Aligns on indices. There is no return value.
Parameters:
other
DataFrame, or object coercible into a DataFrame
Should have at least one matching index/column label with the original DataFrame. If a Series is passed, its name attribute must be set, and that will be used as the column name to align with the original DataFrame.
join
{‘left’}, default ‘left’
Only left join is implemented, keeping the index and columns of the original object.
overwrite
bool, default True
How to handle non-NA values for overlapping keys:
True: overwrite original DataFrame’s values with values from other.
False: only update values that are NA in the original DataFrame.
filter_func
callable(1d-array) -> bool 1d-array, optional
Can choose to replace values other than NA. Return True for values that should be updated.
errors
{‘raise’, ‘ignore’}, default ‘ignore’
If ‘raise’, will raise a ValueError if the DataFrame and other both contain non-NA data in the same place.
Returns:
None
This method directly changes calling object.
Raises:
ValueError
When errors=’raise’ and there’s overlapping non-NA data.
When errors is not either ‘ignore’ or ‘raise’
NotImplementedError
If join != ‘left’
577-2、参数
577-2-1、other(必须):DataFrame或类字典结构(dict-like),用于更新当前DataFrame的数据,other的列标签需要与当前数据框匹配,更新是基于相同的行索引,类字典结构中的键被视为列,值被视为要更新的对应数据。
577-2-2、join(可选,默认值为'left'):字符串,定义如何对齐并更新数据框的索引,选项有:
- 'left':使用当前DataFrame的索引进行更新,对于other中的索引若不存在则忽略其内容。
- 'right':使用other的索引进行更新,可能添加新行。
- 'outer':结合两个数据框的索引,可能增加新行或列。
- 'inner':仅依据两个数据框的公共索引进行更新。
577-2-3、overwrite(可选,默认值为True):布尔值,决定是否用other中的值覆盖当前数据框中的现有值,若为True(默认),other中的缺失值(NaN)也会覆盖原数据框中的值;若为False,则只更新那些存在于other中且非NaN的值,而保留原数据框中已存在的非空值。
577-2-4、filter_func(可选,默认值为None):可迭代对象,接受一个过滤器函数,只更新返回True的元素,你可以使用函数,如lambda x : x > 0,来限制哪些元素可以被更新。

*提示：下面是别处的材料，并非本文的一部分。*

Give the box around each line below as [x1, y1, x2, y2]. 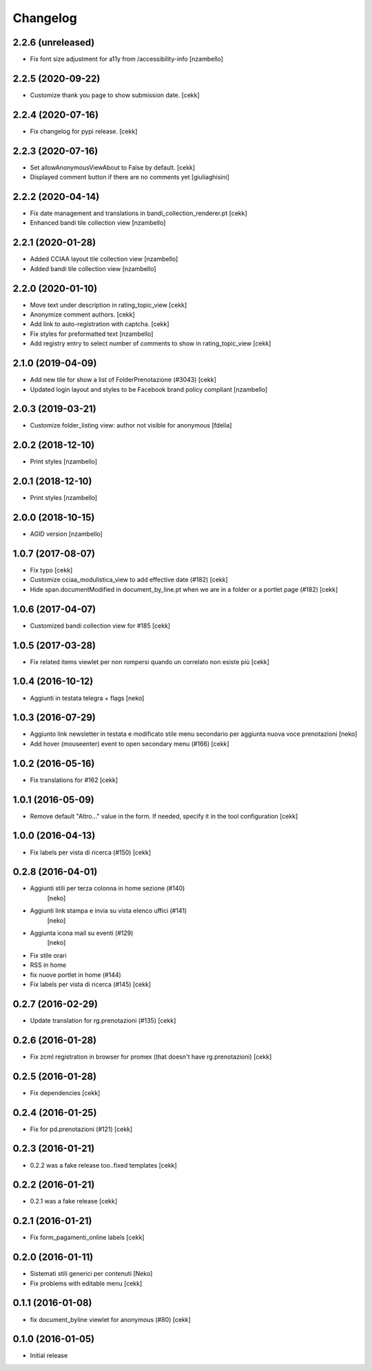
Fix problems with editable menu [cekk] [30, 1279, 143, 1288]
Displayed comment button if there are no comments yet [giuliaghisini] [30, 173, 230, 181]
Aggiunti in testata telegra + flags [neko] [30, 694, 145, 702]
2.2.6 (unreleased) [12, 37, 95, 48]
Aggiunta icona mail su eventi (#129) [30, 929, 134, 937]
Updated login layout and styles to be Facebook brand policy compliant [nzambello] [30, 385, 268, 393]
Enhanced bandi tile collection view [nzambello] [30, 219, 166, 227]
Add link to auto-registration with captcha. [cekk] [30, 320, 169, 328]
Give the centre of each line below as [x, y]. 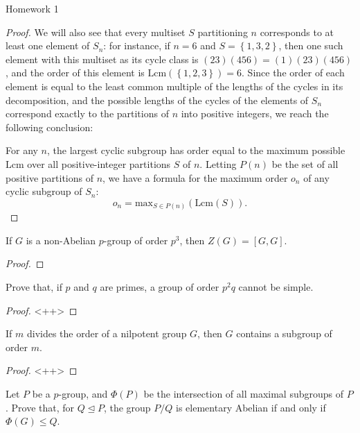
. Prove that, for [40, 407]
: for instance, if [137, 45]
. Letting [218, 163]
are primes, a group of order [160, 287]
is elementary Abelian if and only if [251, 407]
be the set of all [305, 163]
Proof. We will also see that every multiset [96, 32]
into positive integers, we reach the [255, 113]
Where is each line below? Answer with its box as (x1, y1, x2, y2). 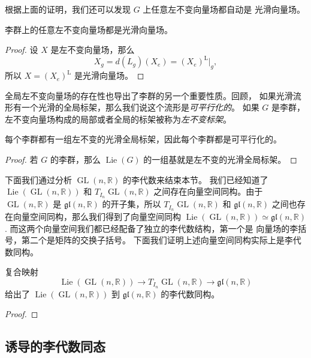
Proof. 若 (5, 153, 38, 166)
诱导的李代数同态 (5, 337, 105, 356)
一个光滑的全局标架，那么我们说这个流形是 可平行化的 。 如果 (21, 101, 259, 114)
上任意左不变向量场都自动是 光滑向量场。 (143, 3, 306, 15)
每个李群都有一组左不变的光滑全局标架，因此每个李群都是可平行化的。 (5, 133, 282, 145)
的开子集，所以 (102, 198, 161, 210)
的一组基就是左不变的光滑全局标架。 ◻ (143, 153, 297, 166)
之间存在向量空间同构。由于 (153, 185, 263, 198)
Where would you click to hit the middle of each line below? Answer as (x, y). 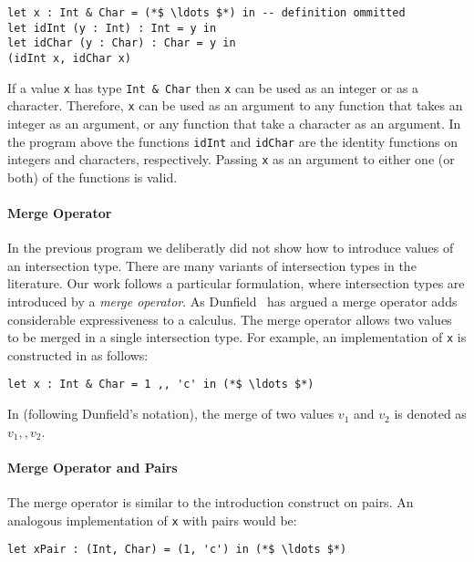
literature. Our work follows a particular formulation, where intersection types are (236, 283)
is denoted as (430, 414)
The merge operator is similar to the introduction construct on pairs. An (211, 502)
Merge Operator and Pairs (93, 467)
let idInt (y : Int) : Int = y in (112, 28)
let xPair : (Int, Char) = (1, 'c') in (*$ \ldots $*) (177, 550)
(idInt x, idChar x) (70, 58)
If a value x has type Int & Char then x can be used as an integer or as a (213, 87)
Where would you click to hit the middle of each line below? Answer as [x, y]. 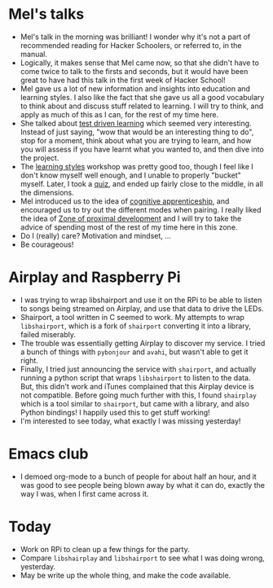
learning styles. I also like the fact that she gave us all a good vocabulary [142, 97]
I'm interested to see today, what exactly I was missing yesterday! [130, 421]
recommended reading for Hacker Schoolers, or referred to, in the [131, 45]
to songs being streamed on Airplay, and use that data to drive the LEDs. [142, 308]
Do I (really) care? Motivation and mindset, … [95, 235]
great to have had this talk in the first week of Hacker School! [123, 80]
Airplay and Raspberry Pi [95, 277]
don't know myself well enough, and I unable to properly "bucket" [131, 175]
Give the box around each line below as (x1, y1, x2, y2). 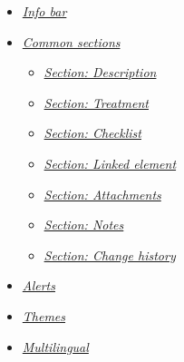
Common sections (22, 32, 121, 51)
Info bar (22, 2, 67, 20)
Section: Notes (44, 215, 124, 234)
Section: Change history (44, 245, 176, 264)
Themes (22, 306, 66, 325)
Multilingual (22, 337, 89, 356)
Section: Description (44, 63, 157, 82)
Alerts (22, 276, 55, 295)
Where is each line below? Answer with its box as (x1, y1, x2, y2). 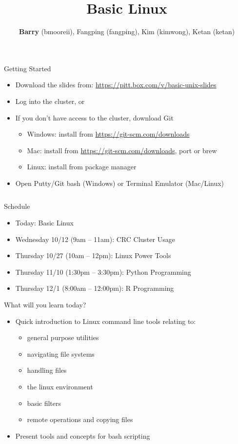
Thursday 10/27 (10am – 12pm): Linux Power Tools (15, 250, 171, 261)
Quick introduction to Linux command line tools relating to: (15, 316, 196, 326)
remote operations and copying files (27, 414, 133, 424)
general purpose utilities (27, 332, 99, 343)
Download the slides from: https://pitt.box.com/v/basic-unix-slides (15, 80, 217, 90)
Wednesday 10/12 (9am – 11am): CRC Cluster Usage (15, 234, 175, 244)
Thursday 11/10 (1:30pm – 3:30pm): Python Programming (15, 266, 191, 277)
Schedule (4, 201, 30, 211)
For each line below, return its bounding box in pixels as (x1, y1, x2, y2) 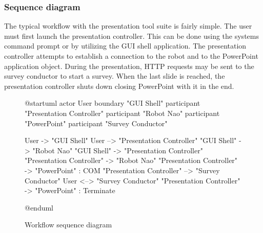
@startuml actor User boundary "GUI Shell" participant (25, 98, 200, 108)
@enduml (25, 202, 54, 213)
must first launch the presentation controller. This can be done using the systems (4, 30, 259, 41)
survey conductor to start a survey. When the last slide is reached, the (4, 71, 225, 81)
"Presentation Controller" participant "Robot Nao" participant (25, 107, 220, 118)
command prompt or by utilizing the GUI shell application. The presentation (4, 40, 247, 51)
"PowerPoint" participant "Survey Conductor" (25, 118, 168, 128)
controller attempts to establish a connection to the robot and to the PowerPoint (4, 51, 258, 61)
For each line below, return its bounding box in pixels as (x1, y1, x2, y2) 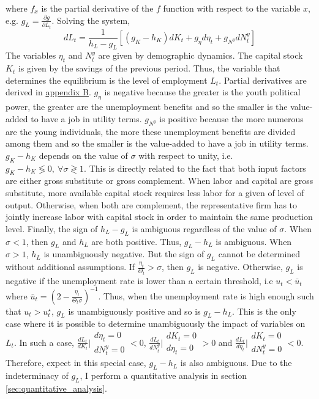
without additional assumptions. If (6, 260, 135, 273)
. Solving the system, (51, 13, 130, 26)
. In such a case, (13, 335, 75, 348)
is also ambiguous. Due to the (180, 356, 292, 369)
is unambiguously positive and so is (68, 304, 201, 317)
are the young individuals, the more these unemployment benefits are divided (6, 125, 296, 137)
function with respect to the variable (163, 2, 301, 14)
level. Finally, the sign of (6, 222, 98, 235)
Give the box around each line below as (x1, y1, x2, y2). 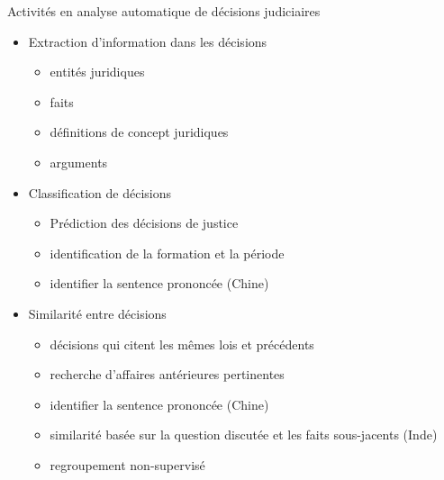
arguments (50, 152, 108, 171)
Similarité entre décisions (28, 303, 167, 322)
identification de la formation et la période (50, 243, 285, 262)
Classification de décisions (28, 183, 171, 202)
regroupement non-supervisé (50, 455, 205, 474)
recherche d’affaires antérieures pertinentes (50, 365, 285, 384)
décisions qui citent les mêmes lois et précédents (50, 334, 314, 353)
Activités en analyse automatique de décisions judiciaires (7, 2, 321, 20)
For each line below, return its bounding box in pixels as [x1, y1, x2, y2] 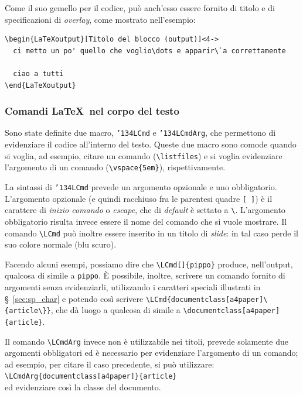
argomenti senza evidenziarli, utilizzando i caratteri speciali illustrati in [5, 281, 261, 293]
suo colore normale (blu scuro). [5, 238, 117, 250]
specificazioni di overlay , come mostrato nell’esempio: [5, 13, 196, 25]
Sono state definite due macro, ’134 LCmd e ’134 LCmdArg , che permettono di [5, 126, 276, 139]
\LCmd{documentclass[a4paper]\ [145, 295, 268, 304]
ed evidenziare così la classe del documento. [5, 381, 161, 393]
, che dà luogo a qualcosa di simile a [50, 304, 181, 316]
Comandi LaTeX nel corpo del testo [5, 104, 179, 118]

577-2-5、errors(可选,默认值为'ignore'):字符串,指定遇到无效索引或列标签时的处理方式,选项有:
- 'ignore'(默认):忽略错误,不抛出异常。
- 'raise':遇到错误时抛出异常。
577-3、功能
通过other的数据更新当前数据框的值,方法会直接修改调用者数据框,因此能够减少内存的使用和提升效率,它可以通过join的不同参数控制如何对齐和合并数据,使用overwrite参数控制是否允许用缺失值(NaN)覆盖原有数据,filter_func提供了一种灵活的方式,用于控制哪些数据可以被更新,errors参数能够帮助处理在更新过程中可能出现的错误,从而在运行时增强稳定性。
577-4、返回值
该方法在原始数据框上就地进行更新,而不返回新的数据框。
577-5、说明
无
577-6、用法
577-6-1、数据准备
无
577-6-2、代码示例
# 577、pandas.DataFrame.update方法
import pandas as pd
# 原始数据框
df = pd.DataFrame({
'A': [1, 2, 3],
'B': [4, 5, 6]
})
# 用于更新的DataFrame
other = pd.DataFrame({
'A': [None, 0, None],
'B': [7, None, None]
})
# 更新df
df.update(other) # 默认参数使用
print(df)
577-6-3、结果输出
# 577、pandas.DataFrame.update方法
# A B
# 0 1 7
# 1 0 5
# 2 3 6
578、pandas.DataFrame.asfreq方法
578-1、语法
# 578、pandas.DataFrame.asfreq方法
pandas.DataFrame.asfreq(freq, method=None, how=None, normalize=False, fill_value=None)
Convert time series to specified frequency.
Returns the original data conformed to a new index with the specified frequency.
If the index of this Series/DataFrame is a PeriodIndex, the new index is the result of transforming the original index with PeriodIndex.asfreq (so the original index will map one-to-one to the new index).
Otherwise, the new index will be equivalent to pd.date_range(start, end, freq=freq) where start and end are, respectively, the first and last entries in the original index (see pandas.date_range()). The values corresponding to any timesteps in the new index which were not present in the original index will be null (NaN), unless a method for filling such unknowns is provided (see the method parameter below).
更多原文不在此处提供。